*Task prompt*.
Keep the images out while you set down the data exactly.

START Input records

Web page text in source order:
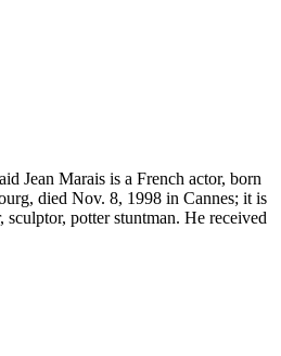
Jean Marais is a French actor, born
died Nov. 8, 1998 in Cannes; it is
sculptor, potter stuntman. He received
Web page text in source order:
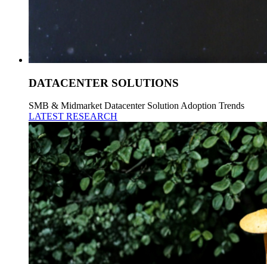
DATACENTER SOLUTIONS
SMB & Midmarket Datacenter Solution Adoption Trends
LATEST RESEARCH
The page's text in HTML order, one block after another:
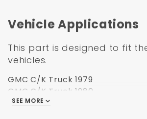
Vehicle Applications
This part is designed to fit
vehicles.
GMC C/K Truck 1979
GMC C/K Truck 1980
GMC C/K Truck 1981
SEE MORE
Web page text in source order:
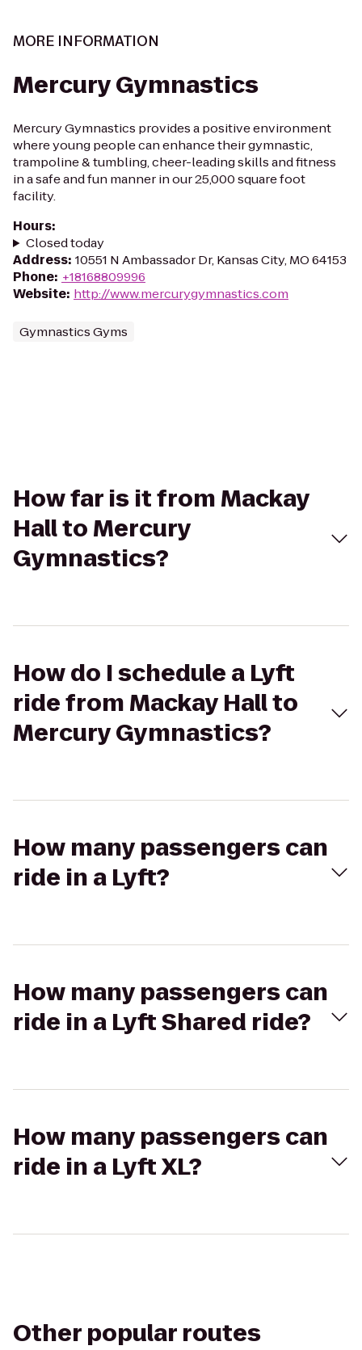
MORE INFORMATION
Mercury Gymnastics
Mercury Gymnastics provides a positive environment
where young people can enhance their gymnastic,
trampoline & tumbling, cheer-leading skills and fitness
in a safe and fun manner in our 25,000 square foot
facility.
Hours:
Closed today
Address: 10551 N Ambassador Dr, Kansas City, MO 64153
Phone: +18168809996
Website: http://www.mercurygymnastics.com
Gymnastics Gyms
How far is it from Mackay
Hall to Mercury
Gymnastics?
How do I schedule a Lyft
ride from Mackay Hall to
Mercury Gymnastics?
How many passengers can
ride in a Lyft?
How many passengers can
ride in a Lyft Shared ride?
How many passengers can
ride in a Lyft XL?
Other popular routes
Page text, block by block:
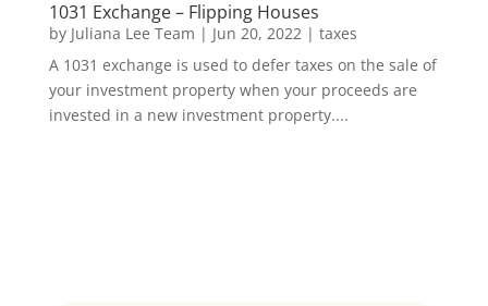
1031 Exchange – Flipping Houses
by Juliana Lee Team | Jun 20, 2022 | taxes
A 1031 exchange is used to defer taxes on the sale of
your investment property when your proceeds are
invested in a new investment property....
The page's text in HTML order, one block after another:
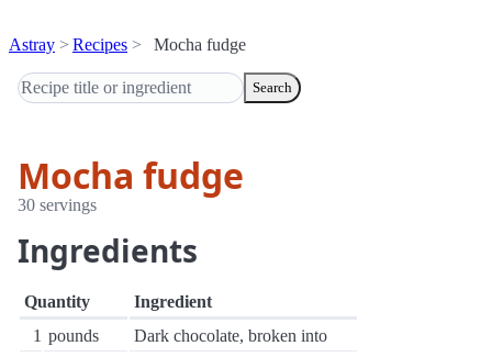
Astray Recipes Mocha fudge
Search
Mocha fudge
30 servings
Ingredients
Quantity
Ingredient
1 pounds
Dark chocolate, broken into
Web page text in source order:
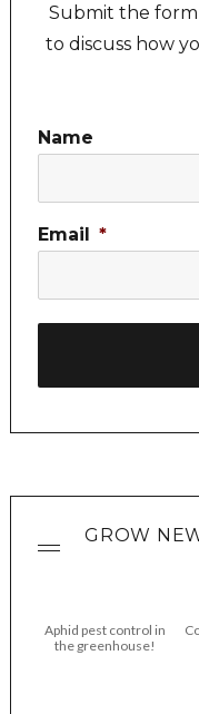
Submit the
to discuss how
Name
Email *
GROW
Aphid pest control in
the greenhouse!
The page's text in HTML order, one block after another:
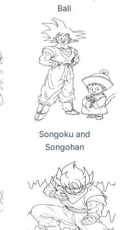
Ball
Songoku and
Songohan
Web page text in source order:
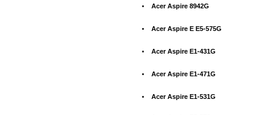
• Acer Aspire 8942G
• Acer Aspire E E5-575G
• Acer Aspire E1-431G
• Acer Aspire E1-471G
• Acer Aspire E1-531G
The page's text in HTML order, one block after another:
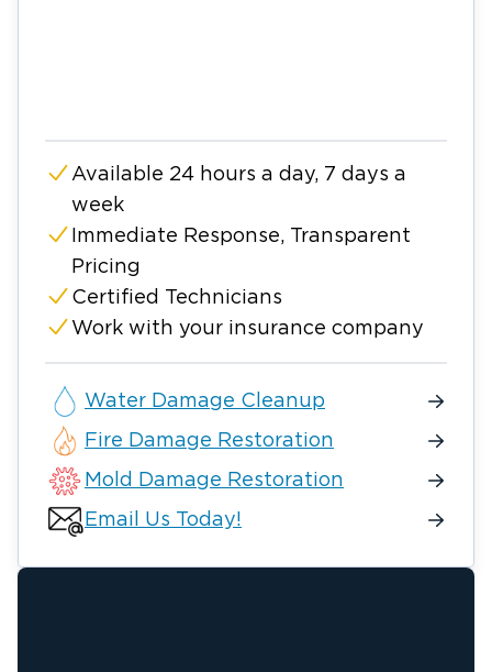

END Input records

*Solution below*.
Web page text in source order:
Jean Marais is a French actor, born
died Nov. 8, 1998 in Cannes; it is
sculptor, potter stuntman. He received
Web page text in source order:
DATACENTER SOLUTIONS
SMB & Midmarket Datacenter Solution Adoption Trends
LATEST RESEARCH
The page's text in HTML order, one block after another:
Vehicle Applications
This part is designed to fit
vehicles.
GMC C/K Truck 1979
GMC C/K Truck 1980
GMC C/K Truck 1981
SEE MORE
Web page text in source order:
MORE INFORMATION
Mercury Gymnastics
Mercury Gymnastics provides a positive environment
where young people can enhance their gymnastic,
trampoline & tumbling, cheer-leading skills and fitness
in a safe and fun manner in our 25,000 square foot
facility.
Hours:
Closed today
Address: 10551 N Ambassador Dr, Kansas City, MO 64153
Phone: +18168809996
Website: http://www.mercurygymnastics.com
Gymnastics Gyms
How far is it from Mackay
Hall to Mercury
Gymnastics?
How do I schedule a Lyft
ride from Mackay Hall to
Mercury Gymnastics?
How many passengers can
ride in a Lyft?
How many passengers can
ride in a Lyft Shared ride?
How many passengers can
ride in a Lyft XL?
Other popular routes
Page text, block by block:
1031 Exchange – Flipping Houses
by Juliana Lee Team | Jun 20, 2022 | taxes
A 1031 exchange is used to defer taxes on the sale of
your investment property when your proceeds are
invested in a new investment property....
The page's text in HTML order, one block after another:
Astray Recipes Mocha fudge
Search
Mocha fudge
30 servings
Ingredients
Quantity
Ingredient
1 pounds
Dark chocolate, broken into
Web page text in source order:
Submit the
to discuss how
Name
Email *
GROW
Aphid pest control in
the greenhouse!
The page's text in HTML order, one block after another:
Ball
Songoku and
Songohan
Web page text in source order:
• Acer Aspire 8942G
• Acer Aspire E E5-575G
• Acer Aspire E1-431G
• Acer Aspire E1-471G
• Acer Aspire E1-531G
The page's text in HTML order, one block after another:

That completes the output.